This year’s mild spring in Switzerland promises a good honey supply this year. In the canton of Aarau the number of people wanting to learn about beekeeping has increased significantly and is on a par with numbers 30 years ago. (SRF/swissinfo.ch)
The film More than Honey by Markus Imhof, a Swiss director, is about the disappearance of bees all over the world. But it’s also about the intelligent and social behaviour of bees. Its images are fascinating and shocking at the same time.
It’s also thanks to the big success of this documentary that the number of people wanting to learn about beekeeping has increased and is on a par with numbers 30 years ago.
In the beginning, one has to get familiar with the tools: the cigar to calm down the bees, the brush to sweep them off or the veil to protect the face.
And what else does it take? A lot of patience and time. According to beekeeping instructor Peter Stadelmann, beekeepers have to invest at least one or two hours a week per colony. For some people, that’s too much and they stop.
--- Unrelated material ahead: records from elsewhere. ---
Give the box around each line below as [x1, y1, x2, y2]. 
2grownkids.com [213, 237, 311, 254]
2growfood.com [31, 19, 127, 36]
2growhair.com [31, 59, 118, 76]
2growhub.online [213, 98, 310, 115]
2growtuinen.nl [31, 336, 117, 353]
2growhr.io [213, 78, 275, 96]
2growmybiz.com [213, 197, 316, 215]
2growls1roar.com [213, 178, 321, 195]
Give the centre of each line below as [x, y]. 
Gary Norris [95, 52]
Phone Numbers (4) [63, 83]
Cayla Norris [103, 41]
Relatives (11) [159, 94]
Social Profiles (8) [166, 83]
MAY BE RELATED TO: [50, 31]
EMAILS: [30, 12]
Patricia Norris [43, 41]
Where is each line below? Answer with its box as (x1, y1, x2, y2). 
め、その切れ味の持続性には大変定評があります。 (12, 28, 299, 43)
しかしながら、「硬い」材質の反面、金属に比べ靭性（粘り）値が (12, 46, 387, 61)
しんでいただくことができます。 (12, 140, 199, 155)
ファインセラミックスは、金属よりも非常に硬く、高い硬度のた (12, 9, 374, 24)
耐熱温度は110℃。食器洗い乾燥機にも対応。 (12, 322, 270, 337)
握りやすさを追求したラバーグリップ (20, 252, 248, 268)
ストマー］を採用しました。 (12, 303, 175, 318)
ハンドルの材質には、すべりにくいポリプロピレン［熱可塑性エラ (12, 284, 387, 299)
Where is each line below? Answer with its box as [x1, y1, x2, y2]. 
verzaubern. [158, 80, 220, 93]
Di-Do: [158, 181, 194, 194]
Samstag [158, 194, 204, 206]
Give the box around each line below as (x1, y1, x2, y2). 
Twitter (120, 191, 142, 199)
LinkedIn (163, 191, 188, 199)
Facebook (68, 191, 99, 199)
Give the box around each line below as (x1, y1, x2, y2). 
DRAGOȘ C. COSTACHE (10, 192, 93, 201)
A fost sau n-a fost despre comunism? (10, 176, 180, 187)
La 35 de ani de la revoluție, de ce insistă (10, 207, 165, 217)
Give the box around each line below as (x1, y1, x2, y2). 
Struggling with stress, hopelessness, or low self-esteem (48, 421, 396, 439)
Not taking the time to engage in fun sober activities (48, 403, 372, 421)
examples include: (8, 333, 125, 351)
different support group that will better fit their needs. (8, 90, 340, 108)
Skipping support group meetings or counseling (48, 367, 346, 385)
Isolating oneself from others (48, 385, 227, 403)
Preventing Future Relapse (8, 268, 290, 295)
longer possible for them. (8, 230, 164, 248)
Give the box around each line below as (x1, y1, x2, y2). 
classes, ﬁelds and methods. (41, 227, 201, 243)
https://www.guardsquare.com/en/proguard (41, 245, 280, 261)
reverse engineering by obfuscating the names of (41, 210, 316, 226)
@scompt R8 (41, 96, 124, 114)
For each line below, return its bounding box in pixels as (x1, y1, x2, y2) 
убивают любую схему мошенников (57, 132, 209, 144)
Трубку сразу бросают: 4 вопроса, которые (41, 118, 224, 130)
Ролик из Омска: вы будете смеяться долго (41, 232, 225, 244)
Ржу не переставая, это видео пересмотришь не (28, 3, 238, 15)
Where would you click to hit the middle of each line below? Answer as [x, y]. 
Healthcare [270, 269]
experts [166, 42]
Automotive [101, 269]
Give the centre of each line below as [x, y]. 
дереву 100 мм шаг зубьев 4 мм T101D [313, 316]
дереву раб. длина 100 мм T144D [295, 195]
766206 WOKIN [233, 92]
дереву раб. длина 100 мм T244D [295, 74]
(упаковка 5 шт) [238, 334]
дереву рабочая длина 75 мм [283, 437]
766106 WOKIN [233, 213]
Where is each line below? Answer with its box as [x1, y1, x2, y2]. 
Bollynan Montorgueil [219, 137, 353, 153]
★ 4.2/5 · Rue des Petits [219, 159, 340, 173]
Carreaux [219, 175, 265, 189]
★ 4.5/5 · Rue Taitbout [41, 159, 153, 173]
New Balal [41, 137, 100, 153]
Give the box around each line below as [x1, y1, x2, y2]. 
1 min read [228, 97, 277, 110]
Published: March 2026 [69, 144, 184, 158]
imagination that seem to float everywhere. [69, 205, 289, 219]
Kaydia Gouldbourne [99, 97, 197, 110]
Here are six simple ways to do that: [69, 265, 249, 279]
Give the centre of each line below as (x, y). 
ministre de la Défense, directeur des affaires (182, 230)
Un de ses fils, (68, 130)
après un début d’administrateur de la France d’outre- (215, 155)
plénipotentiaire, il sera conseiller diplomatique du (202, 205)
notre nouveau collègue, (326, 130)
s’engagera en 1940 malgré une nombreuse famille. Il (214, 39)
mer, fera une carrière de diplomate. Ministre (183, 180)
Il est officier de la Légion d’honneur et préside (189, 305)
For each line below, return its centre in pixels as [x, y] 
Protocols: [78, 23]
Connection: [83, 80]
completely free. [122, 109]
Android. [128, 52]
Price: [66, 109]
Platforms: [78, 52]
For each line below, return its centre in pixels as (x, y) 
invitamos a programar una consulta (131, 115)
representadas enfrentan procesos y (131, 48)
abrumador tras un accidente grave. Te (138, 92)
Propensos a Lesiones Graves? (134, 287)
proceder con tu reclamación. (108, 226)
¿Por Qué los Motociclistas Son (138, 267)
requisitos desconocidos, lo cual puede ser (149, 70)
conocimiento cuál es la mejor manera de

Brigitte Bürge has been keeping bees for 10 years. Spring, just before the honey starts running, is the busiest time of the year.
One of Bürge’s queens had a difficult start. She’s been flying in an area where the European foulbrood bacterial disease has spread. So she had to be kept in quarantine for 60 days before being put together with other bees.
Despite the hard work, Bürge is passionate about beekeeping and is happy about its growing popularity.